Though the deal could potentially face regulatory hurdles, Capital One’s initial analysis indicates the deal would likely get greenlit.
If the price is right
If a deal comes together, analysts think there’s a good chance it could be an all-stock transaction. That was the case with Exxon Mobil Corp.’s blockbuster deal to acquire Permian Basin giant Pioneer Natural Resources in an all-stock transaction valued at nearly $60 billion.
Chesapeake acquiring Southwestern for a roughly $11 billion purchase price, or about $7 per share of Southwestern stock, would imply little to no premium takeout compared to Southwestern’s closing price of $6.77 per share on Oct. 16.
Analysts said they wouldn’t be surprised to see a final price closer to between $7.50 and $8 per share of SWN stock.

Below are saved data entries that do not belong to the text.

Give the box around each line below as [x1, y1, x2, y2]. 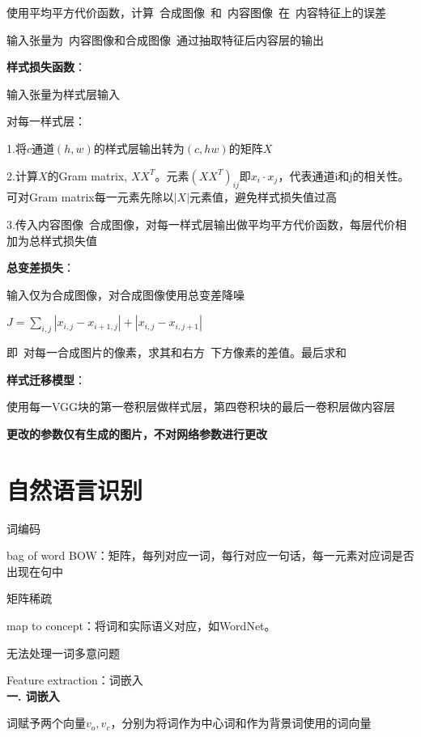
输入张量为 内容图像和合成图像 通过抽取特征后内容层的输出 [6, 31, 324, 48]
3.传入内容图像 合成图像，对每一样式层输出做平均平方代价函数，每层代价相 [6, 215, 406, 232]
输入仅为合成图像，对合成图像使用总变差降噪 [6, 286, 245, 303]
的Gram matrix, [47, 167, 128, 184]
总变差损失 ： [6, 259, 74, 276]
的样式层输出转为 [93, 139, 185, 156]
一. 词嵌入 [6, 687, 60, 704]
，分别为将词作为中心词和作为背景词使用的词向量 [110, 714, 372, 731]
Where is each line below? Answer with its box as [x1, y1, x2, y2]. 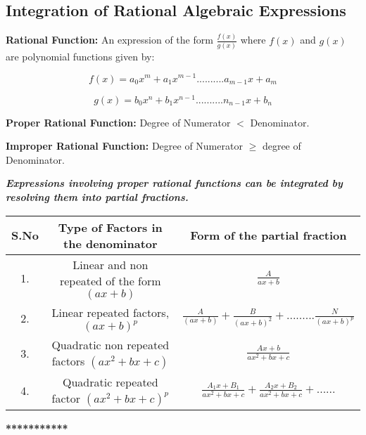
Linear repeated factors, [51, 304, 170, 320]
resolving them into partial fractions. [6, 189, 189, 204]
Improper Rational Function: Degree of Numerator [6, 138, 243, 153]
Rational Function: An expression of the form [6, 32, 213, 47]
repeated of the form [59, 272, 161, 289]
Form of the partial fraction [190, 227, 347, 244]
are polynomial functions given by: [6, 48, 155, 63]
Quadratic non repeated [51, 336, 170, 353]
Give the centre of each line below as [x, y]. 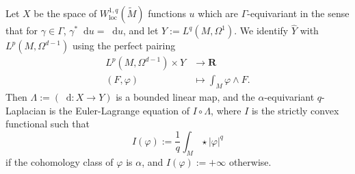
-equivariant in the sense [298, 13]
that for [22, 30]
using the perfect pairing [124, 46]
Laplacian [26, 110]
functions [167, 13]
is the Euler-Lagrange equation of [119, 110]
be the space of [65, 13]
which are [218, 13]
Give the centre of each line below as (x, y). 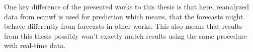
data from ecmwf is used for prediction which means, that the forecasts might (124, 16)
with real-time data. (35, 45)
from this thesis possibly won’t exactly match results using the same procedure (126, 35)
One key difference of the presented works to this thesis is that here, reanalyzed (127, 6)
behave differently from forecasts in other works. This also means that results (123, 26)
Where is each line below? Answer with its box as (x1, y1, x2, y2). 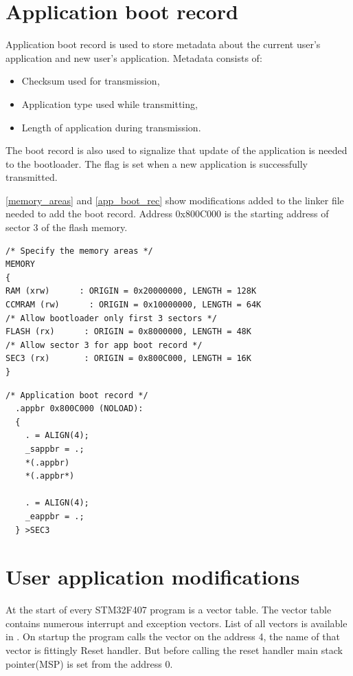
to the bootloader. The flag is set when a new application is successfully (5, 156, 308, 171)
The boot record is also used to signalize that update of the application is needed (5, 143, 348, 157)
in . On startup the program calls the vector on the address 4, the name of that (5, 629, 340, 644)
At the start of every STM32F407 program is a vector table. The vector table (5, 602, 332, 617)
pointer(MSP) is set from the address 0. (5, 656, 173, 670)
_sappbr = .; (25, 444, 84, 454)
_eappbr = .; (25, 511, 84, 521)
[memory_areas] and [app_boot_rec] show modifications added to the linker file (5, 193, 344, 207)
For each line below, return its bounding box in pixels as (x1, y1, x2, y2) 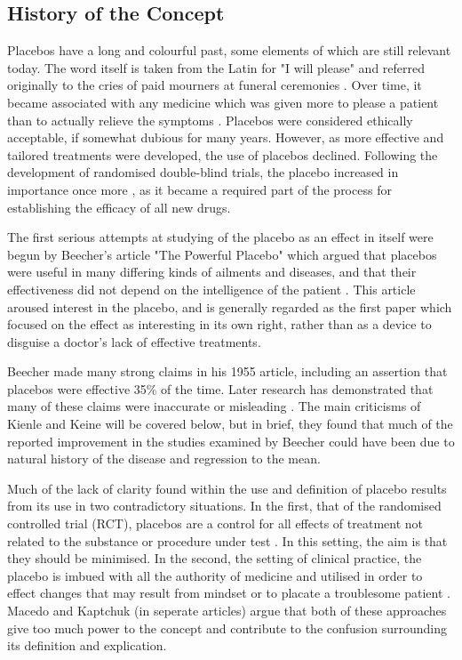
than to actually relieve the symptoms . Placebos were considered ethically (7, 110, 413, 129)
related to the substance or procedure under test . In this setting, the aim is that (7, 531, 448, 550)
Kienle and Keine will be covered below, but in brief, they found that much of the (7, 415, 453, 433)
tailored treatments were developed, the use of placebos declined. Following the (7, 145, 438, 164)
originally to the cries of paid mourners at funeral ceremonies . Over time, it (7, 76, 422, 94)
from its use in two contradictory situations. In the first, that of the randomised (7, 496, 442, 515)
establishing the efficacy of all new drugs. (7, 197, 231, 216)
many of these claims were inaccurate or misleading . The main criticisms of (7, 397, 421, 415)
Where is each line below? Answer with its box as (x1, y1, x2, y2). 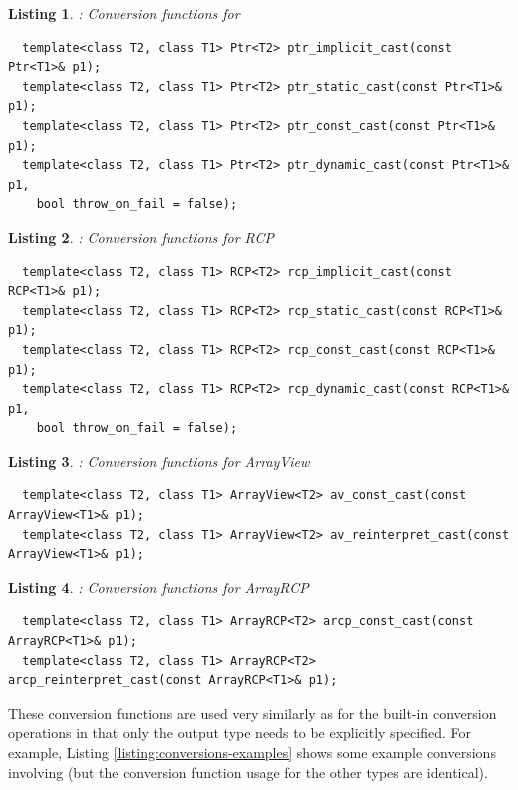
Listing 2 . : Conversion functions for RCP (8, 226, 274, 247)
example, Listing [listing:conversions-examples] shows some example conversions (8, 742, 496, 762)
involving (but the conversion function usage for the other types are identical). (8, 761, 488, 782)
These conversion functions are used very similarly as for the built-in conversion (8, 702, 497, 723)
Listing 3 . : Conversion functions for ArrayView (8, 450, 310, 471)
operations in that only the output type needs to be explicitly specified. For (8, 722, 471, 743)
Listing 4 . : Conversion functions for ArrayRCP (8, 576, 309, 597)
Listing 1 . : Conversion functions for (8, 3, 240, 23)
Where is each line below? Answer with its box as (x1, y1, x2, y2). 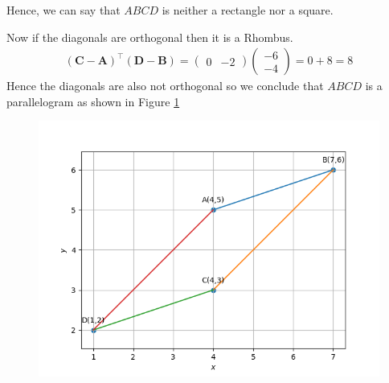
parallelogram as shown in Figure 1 (6, 93, 180, 109)
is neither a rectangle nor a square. (162, 2, 334, 18)
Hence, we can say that (6, 2, 121, 18)
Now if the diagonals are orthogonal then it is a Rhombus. (6, 28, 293, 45)
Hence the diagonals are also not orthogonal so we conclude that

Chesapeake’s market capitalization is currently about $12 billion, while Southwestern’s market cap is around $8 billion. A combined company would sit around $20 billion.
“Only eight companies in our coverage group are larger by market cap,” Capital One Securities analysts said in an analyst report. “Among gas-focused peers, only [Coterra] would be larger at ~$21.5 billion.”
Holding for gas glory
Gas producers have been exposed to severe price volatility in the past year or so. Natural gas prices skyrocketed in 2022 due to a confluence of geopolitical and macroeconomic factors like Russia’s invasion of Ukraine and rapidly rising demand as the globe emerged from the doldrums of the COVID-19 downturn.
Natural gas prices spiked to more than $9/MMBtu last summer, according to data from the U.S. Energy Information Administration. Gas E&Ps raised output and chased high prices accordingly.
But natural gas prices have collapsed dramatically since then, fueled by oversupply, weakening demand and higher-than-average levels of storage inventory.
Henry Hub natural gas prices are expected to average $2.61 in 2023—down nearly 60% from an average of $6.42 last year, the EIA laid out in its most recent forecast.
Throughout this period of low prices, gas producers have kept their eyes fixated on the proverbial light at the end of the tunnel: rising demand from Gulf Coast LNG developers.
Gas demand to fuel U.S. LNG exports is forecasted to grow by 17.4 Bcf/d between 2023 and 2030, according to East Daley Analytics data. Total peak LNG export capacity in 2022 was about 13.9 Bcf/d, EIA figures show.
It’s such a huge amount of demand growth, some of the nation’s most adept gas producers wonder where all of that gas is going to come from.
That significant uptick in demand is expected to deliver a major lift to natural gas prices in the years to come and higher natural gas prices could fuel more M&A by gas-focused E&Ps.
“While oil has dominated headlines lately on the back of geopolitical concerns and Exxon Mobil Corporation’s acquisition of [Pioneer] last week, we would not be surprised with an increase in M&A on the natural gas side given the visibility to improved prices from LNG demand in 2025+,” said Gabriele Sorbara, managing director of equity research at Siebert Williams Shank & Co.